• _PROBLEM DETAILS_
Find every line below that contains the word "Back" and copy it out.

___ EXCERPTED RECORDS

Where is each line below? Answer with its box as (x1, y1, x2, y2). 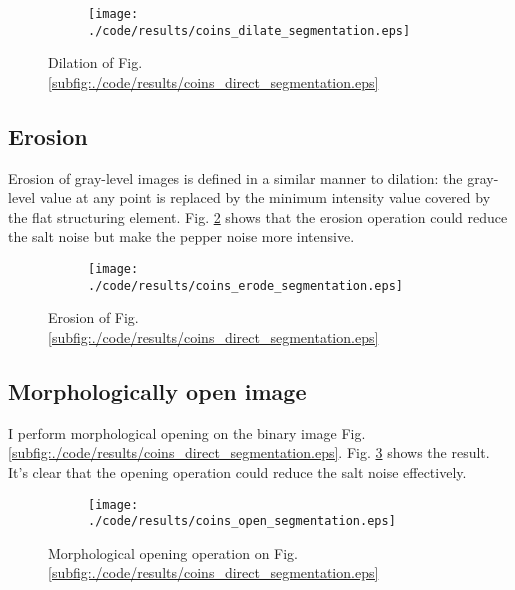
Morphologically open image (8, 375, 307, 406)
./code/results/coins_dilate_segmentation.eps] (88, 23, 411, 38)
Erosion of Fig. (48, 307, 139, 328)
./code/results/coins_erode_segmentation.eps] (88, 278, 403, 293)
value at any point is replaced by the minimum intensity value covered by (39, 187, 491, 208)
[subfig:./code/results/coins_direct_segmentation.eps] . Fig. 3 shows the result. (8, 442, 490, 463)
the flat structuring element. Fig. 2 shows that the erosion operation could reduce (8, 206, 508, 227)
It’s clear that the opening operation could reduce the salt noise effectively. (8, 461, 467, 482)
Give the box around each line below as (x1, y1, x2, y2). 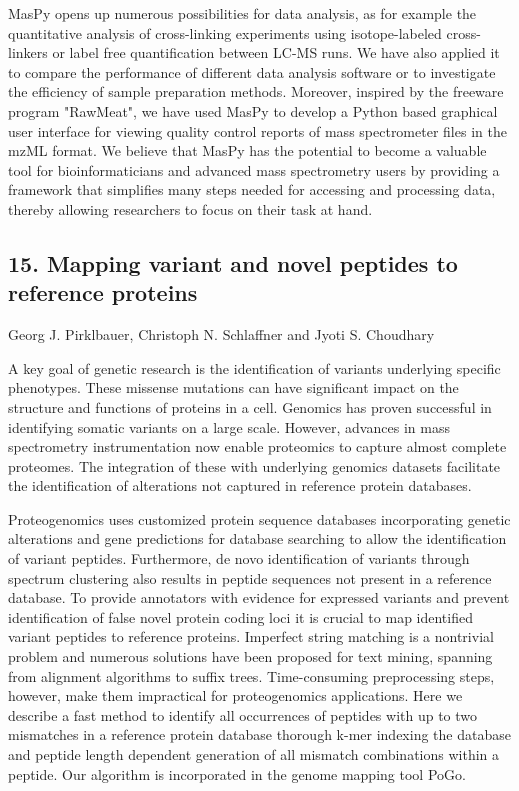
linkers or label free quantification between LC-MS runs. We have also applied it (8, 42, 500, 63)
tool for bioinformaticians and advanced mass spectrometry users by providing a (8, 159, 500, 180)
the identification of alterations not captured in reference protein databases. (8, 475, 472, 496)
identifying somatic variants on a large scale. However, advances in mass (8, 416, 450, 437)
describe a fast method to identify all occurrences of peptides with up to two (8, 704, 478, 725)
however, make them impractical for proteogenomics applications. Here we (8, 685, 463, 706)
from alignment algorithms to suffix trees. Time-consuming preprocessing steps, (8, 665, 495, 686)
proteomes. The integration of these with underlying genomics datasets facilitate (8, 455, 501, 476)
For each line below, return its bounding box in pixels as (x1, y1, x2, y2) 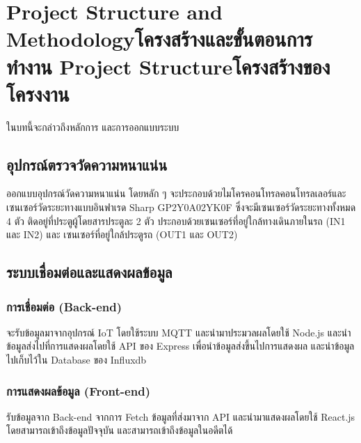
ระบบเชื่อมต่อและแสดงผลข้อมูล (6, 261, 173, 283)
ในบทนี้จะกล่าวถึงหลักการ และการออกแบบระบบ (6, 119, 179, 134)
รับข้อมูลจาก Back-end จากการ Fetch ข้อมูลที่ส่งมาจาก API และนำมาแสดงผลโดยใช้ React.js (6, 409, 355, 423)
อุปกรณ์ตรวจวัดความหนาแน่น (6, 153, 168, 175)
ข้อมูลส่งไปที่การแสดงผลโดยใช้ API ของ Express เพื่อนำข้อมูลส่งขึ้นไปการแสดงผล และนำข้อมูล (6, 339, 355, 353)
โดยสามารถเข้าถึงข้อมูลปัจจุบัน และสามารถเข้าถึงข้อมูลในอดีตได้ (6, 423, 233, 437)
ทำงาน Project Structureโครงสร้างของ (6, 52, 330, 80)
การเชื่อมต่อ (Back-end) (6, 297, 122, 315)

______

• _TASK RESULT_
รับข้อมูลจาก Back-end จากการ Fetch ข้อมูลที่ส่งมาจาก API และนำมาแสดงผลโดยใช้ React.js (6, 409, 355, 423)
การเชื่อมต่อ (Back-end) (6, 297, 122, 315)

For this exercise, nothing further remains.